Dr. Gaziano has also received research support from the aforementioned DMS Pharmaceuticals, as well as Wyeth Pharmaceuticals, maker of the diet drug fenfluramine (Fhen-phen) which was yanked from the market after it was found to cause heart valve damage. He’s also served as a consultant for McNeil and Wyeth, along with Bayer, another company dedicated to commercially treating obesity. Additionally, he has served as an expert witness for Merck, maker of a failed diet drug; diet-pill-monger Nutraquest, which settled with California in 2006 after being accused of using deceptive techniques to sell weight-loss products that contained ephedra; and GlaxoSmithKline, maker of Alli or what is better known as the Poopy Pants diet pill.

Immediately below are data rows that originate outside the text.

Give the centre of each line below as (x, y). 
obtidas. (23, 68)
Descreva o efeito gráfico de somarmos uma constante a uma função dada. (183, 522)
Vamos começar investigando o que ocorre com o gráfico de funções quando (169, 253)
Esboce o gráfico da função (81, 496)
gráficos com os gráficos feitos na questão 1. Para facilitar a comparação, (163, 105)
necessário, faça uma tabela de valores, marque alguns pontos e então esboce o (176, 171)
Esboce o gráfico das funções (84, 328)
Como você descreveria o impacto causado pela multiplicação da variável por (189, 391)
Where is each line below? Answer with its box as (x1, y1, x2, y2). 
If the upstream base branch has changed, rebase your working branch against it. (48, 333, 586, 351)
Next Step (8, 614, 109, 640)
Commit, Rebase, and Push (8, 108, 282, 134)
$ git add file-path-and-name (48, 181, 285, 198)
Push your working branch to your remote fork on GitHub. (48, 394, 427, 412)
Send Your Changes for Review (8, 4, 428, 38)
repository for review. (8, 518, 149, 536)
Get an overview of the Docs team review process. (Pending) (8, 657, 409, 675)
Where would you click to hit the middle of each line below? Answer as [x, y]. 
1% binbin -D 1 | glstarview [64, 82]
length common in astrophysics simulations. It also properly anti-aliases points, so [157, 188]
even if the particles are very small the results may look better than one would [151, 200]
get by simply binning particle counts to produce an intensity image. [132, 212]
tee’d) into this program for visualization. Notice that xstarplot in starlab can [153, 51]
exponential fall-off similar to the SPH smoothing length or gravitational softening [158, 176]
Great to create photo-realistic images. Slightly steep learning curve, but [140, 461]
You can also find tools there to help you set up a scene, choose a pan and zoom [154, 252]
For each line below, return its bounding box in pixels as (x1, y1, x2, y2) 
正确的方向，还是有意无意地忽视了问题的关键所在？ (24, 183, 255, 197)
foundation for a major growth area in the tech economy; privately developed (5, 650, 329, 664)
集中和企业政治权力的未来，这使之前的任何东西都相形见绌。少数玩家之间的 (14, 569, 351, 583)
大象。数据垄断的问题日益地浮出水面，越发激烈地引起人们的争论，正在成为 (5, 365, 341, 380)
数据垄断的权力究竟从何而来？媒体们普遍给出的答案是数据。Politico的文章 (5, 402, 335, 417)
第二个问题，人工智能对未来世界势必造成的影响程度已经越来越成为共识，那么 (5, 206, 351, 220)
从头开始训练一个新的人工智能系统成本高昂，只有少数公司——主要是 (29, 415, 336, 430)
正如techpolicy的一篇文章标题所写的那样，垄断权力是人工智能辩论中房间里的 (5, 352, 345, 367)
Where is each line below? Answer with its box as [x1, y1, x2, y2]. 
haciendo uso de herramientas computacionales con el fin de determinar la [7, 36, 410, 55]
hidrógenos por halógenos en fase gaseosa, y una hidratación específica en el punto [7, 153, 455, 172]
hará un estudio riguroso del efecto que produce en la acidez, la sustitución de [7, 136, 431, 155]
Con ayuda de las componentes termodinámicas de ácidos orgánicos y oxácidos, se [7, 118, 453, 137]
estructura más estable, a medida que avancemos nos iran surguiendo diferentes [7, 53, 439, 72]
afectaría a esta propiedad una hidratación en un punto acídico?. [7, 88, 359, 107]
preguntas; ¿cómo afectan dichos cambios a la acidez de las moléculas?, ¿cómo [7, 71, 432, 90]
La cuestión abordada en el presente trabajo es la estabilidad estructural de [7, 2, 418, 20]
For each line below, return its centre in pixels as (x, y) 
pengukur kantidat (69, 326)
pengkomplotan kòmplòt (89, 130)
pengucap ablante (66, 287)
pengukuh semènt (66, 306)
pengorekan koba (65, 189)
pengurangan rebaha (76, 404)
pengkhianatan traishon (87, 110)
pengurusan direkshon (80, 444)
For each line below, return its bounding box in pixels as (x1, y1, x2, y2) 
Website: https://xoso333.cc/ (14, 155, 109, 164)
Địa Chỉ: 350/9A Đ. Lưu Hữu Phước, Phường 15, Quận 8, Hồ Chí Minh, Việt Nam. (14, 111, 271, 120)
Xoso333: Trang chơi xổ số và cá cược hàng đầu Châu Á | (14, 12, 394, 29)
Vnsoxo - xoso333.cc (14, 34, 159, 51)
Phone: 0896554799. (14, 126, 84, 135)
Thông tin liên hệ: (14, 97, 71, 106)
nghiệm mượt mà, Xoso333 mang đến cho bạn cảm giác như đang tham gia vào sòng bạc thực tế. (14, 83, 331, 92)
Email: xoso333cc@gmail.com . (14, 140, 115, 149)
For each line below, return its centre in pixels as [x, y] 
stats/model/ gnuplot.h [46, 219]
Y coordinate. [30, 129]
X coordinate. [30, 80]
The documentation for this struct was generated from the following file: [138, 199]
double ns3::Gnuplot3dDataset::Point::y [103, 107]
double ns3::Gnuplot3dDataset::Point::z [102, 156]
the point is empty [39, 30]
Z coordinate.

Both Dr. Gaziano and Dr. I-Min Lee both received research support from Dow Corning Corporation, makers of a silicone-rubber, acid-resistant gastric balloon used to (unsuccessfully) treat obesity (PDF link).
Whew, and I didn’t even have to break a sweat to find out this information! With financial donors like this, is it any wonder the study found fat to be so unhealthy?
I do not know the researchers nor am I familiar with their reputations. They very well may be highly ethical and altruistic people dedicated solely to advancing good health. But I do have to question their study results when companies who have vested financial interests in reducing or eliminating obesity are among their heftiest financial contributors. Are these researchers willing to bite the gloved hand that feeds them?
And it’s not just this study that is made problematic by potentially biased financial donors. Scratch any anti-obesity study and you will find much the same pattern. The weight loss industry rakes in tens of billions of dollars a year – would they really sponsor a study that could hurt their bottom line?